Après de nouvelles cérémonies, la flotille remonte la Seine jusqu'aux abords de Rouen. Là, "La Dorade" reçoit les cendres de l'Empereur et c'est à ce petit bateau qu'échoit l'honneur de les transporter jusqu'à Paris. Sur l'ordre du directeur des Beaux-Arts, M. Cavé, qui avait cru bien faire, ce bateau-catafalque était décoré d'une manière ridicule et son pont disparaissait sous une accumuluation d'oripeaux et de dorures.
Le prince de Joinville intervint avec autorité : "Je donnai l'ordre de détruire ce chef-d'oeuvre de mauvais goût, de donner au bateau une couche de peinture noire et de raser tout l'avant pour y placer le cercueil seul, bien en vue, recouvert d'un drap mortuaire de velours violet. Les matelots seront en armes et le canon, tiré à l'arrière, annoncera le bateau portant la dépouille mortelle de l'Empereur".
A la tête du mât, on amena le pavillon impérial et on plaça un crucifix à la tête du cercueil.
Tout le long du parcours, de Rouen à Paris, tous les ponts sont pavoisés; dans un certain désordre se pressent, pêle-mêle, la garde nationale en armes, les autorités ceinturées de tricolore, le clergé, la population, les ouvriers en habits de fête, des groupes d'enfants qui inclinent des drapeaux; les acclamations, les scènes d'attendrissement sont autant de témoignages rendus à la mémoire de Napoléon. La duchesse de Dino, qui ne voyait dans ce retour qu'une parade ridicule, doit cependant reconnaître que "c'est quelque chose de curieux de voir les populations s'agenouiller, entourer le clergé qui bénit cette dépouille, vouloir partout pour leur héros les bénédictions de l'Eglise" et elle ajoutait : "Après tout, Napoléon deux fois en quarante ans aura rendu le même service aux Français; il les aura réconciliés avec la religion."
En réalité, les Français voulaient surtout avoir une dernière vision de leur Empereur et apercevoir le cercueil qui contenait sa dépouille.
A Meulan, le maire offre sa démission parce que "La Dorade" était passée sur le territoire de sa commune sans ralentir; à Saint-Germain, la foule est considérable; à Rueil, les fenêtres sont garnies de femmes en deuil.

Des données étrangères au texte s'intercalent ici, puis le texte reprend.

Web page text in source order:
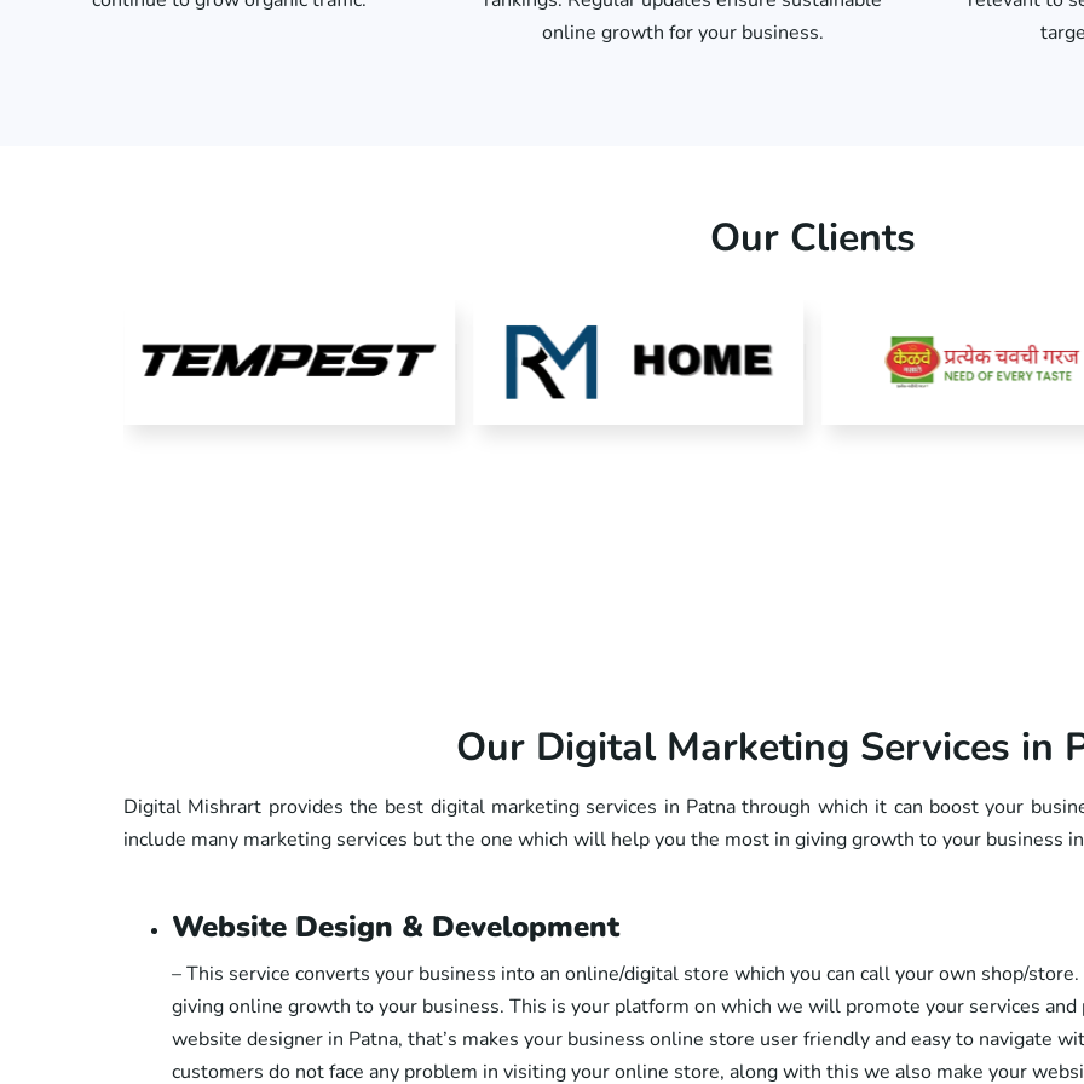
online growth for your business.
Our Clients
Our Digital Marketing Services in
Digital Mishrart provides the best digital marketing services in Patna through which it can boost your
include many marketing services but the one which will help you the most in giving growth to your business
Website Design & Development
– This service converts your business into an online/digital store which you can call your own shop/
giving online growth to your business. This is your platform on which we will promote your services
website designer in Patna, that’s makes your business online store user friendly and easy to navigate
customers do not face any problem in visiting your online store, along with this we also make your
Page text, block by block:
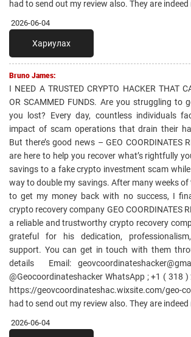
had to send out my review also. They are
2026-06-04
Хариулах
Bruno James:
I NEED A TRUSTED CRYPTO HACKER THAT
OR SCAMMED FUNDS. Are you struggling to
you lost? Every day, countless individuals
impact of scam operations that drain their
But there’s good news – GEO COORDINATES
are here to help you recover what’s rightfully
savings to a fake crypto investment scam
way to double my savings. After many weeks
to get my money back with no success, I
crypto recovery company GEO COORDINATES
a reliable and trustworthy crypto recovery
grateful for his dedication,
support. You can get in touch with them
details Email:
@Geocoordinateshacker WhatsApp ; +1 ( 318
https://geovcoordinateshac.wixsite.com/
had to send out my review also. They are
2026-06-04
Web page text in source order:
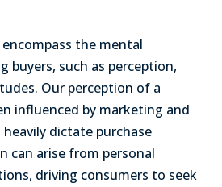
the mental
buyers, such as perception,
Our perception of a
influenced by marketing and
dictate purchase
can arise from personal
driving consumers to seek
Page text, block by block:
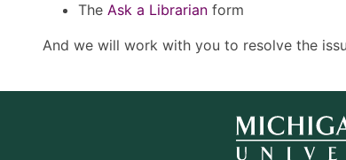
The Ask a Librarian form
And we will work with you to resolve the
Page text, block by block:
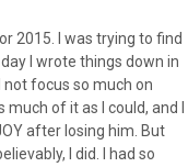
2015. I was trying to find
I wrote things down in
focus so much on
of it as I could, and I
after losing him. But
I did. I had so
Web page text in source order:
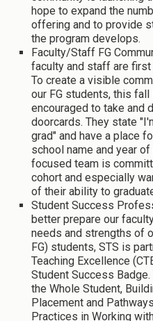
hope to expand the
offering and to provide
the program develops.
Faculty/Staff FG
faculty and staff are
To create a visible
our FG students, this
encouraged to take and
doorcards. They state
grad" and have a place
school name and year
focused team is
cohort and especially
of their ability to
Student Success
better prepare our
needs and strengths of
FG) students, STS is
Teaching Excellence
Student Success
the Whole Student,
Placement and
Practices in Working
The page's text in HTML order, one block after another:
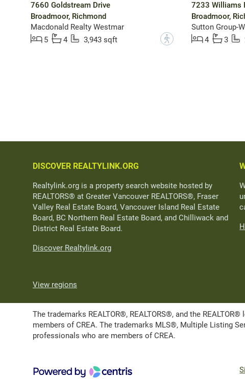
7660 Goldstream Drive
Broadmoor, Richmond
Macdonald Realty Westmar
5
4 3,943 sqft ?
7233 Williams
Broadmoor,
Sutton Group-
4
3
DISCOVER REALTYLINK.ORG
Realtylink.org is a property search website hosted by
REALTORS® at Greater Vancouver REALTORS®, Fraser
Valley Real Estate Board, Vancouver Island Real Estate
Board, BC Northern Real Estate Board, and Chilliwack and
District Real Estate Board.
Discover Realtylink.org
View regions
The trademarks REALTOR®, REALTORS®, and the
members of CREA. The trademarks MLS®, Multiple Listing
professionals who are members of CREA.
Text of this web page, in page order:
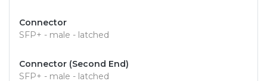
Connector
SFP+ - male - latched
Connector (Second End)
SFP+ - male - latched
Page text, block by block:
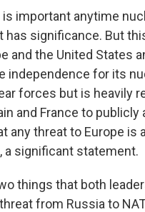
is important anytime
has significance. But
and the United States
independence for its
forces but is heavily
and France to
any threat to Europe is
a significant statement.
things that both
from Russia to
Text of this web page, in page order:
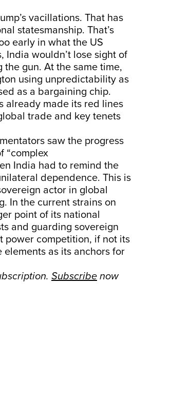
vacillations. That has
statesmanship. That’s
early in what the US
India wouldn’t lose sight of
gun. At the same time,
using unpredictability as
as a bargaining chip.
already made its red lines
trade and key tenets
saw the progress
“complex
India had to remind the
dependence. This is
actor in global
In the current strains on
point of its national
and guarding sovereign
power competition, if not its
as its anchors for
Subscribe now
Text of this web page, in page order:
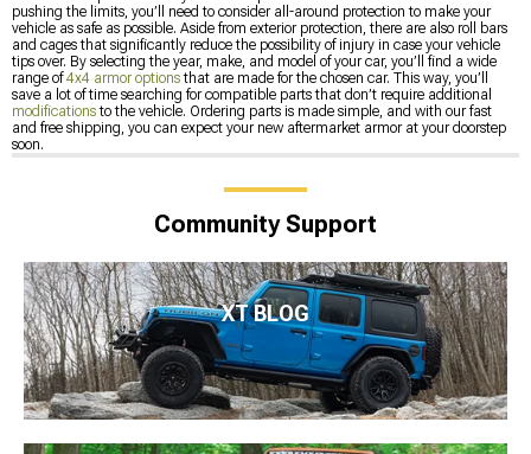
pushing the limits, you’ll need to consider all-around protection to make your
vehicle as safe as possible. Aside from exterior protection, there are also roll bars
and cages that significantly reduce the possibility of injury in case your vehicle
tips over. By selecting the year, make, and model of your car, you’ll find a wide
range of4x4 armor optionsthat are made for the chosen car. This way, you’ll
save a lot of time searching for compatible parts that don’t require additional
modificationsto the vehicle. Ordering parts is made simple, and with our fast
and free shipping, you can expect your new aftermarket armor at your doorstep
soon.
Community Support
XT BLOG

Dans la nuit glaciale du 14 décembre, "La Dorade" parvient à Courbevoie, près du pont de Neuilly. La veille, le duc d'Aumale était monté à bord à l'escale de Poissy. Malgré le froid très vif, une foule nombreuse a envahi les quais, les ponts, pour attendre l'arrivée du bateau. On voit alors, à la nuit tombante, arriver un groupe de vétérans de la Grande Armée, dans leurs vieux uniformes, qui s'installent près de la rive du fleuve, allument des feux, bivouaquent, enroulés dans leurs manteaux comme au temps d'Austerlitz ou de Wagram; le plus naturellement du monde, ils veillent sur leur Empereur.
Le 15 au matin, quand le cortège se formera, ils refuseront de céder le pas aux autorités : "Ceux qui ont organisé le défilé ont oublié que l'Empereur marchait toujours au milieu de sa Garde", répliquera l'un d'eux, et le bataillon des vieux grognards réparti en autant de pelotons de vingt-cinq hommes que la Garde comptait de régiments, se reformera dans le calme et la discipline.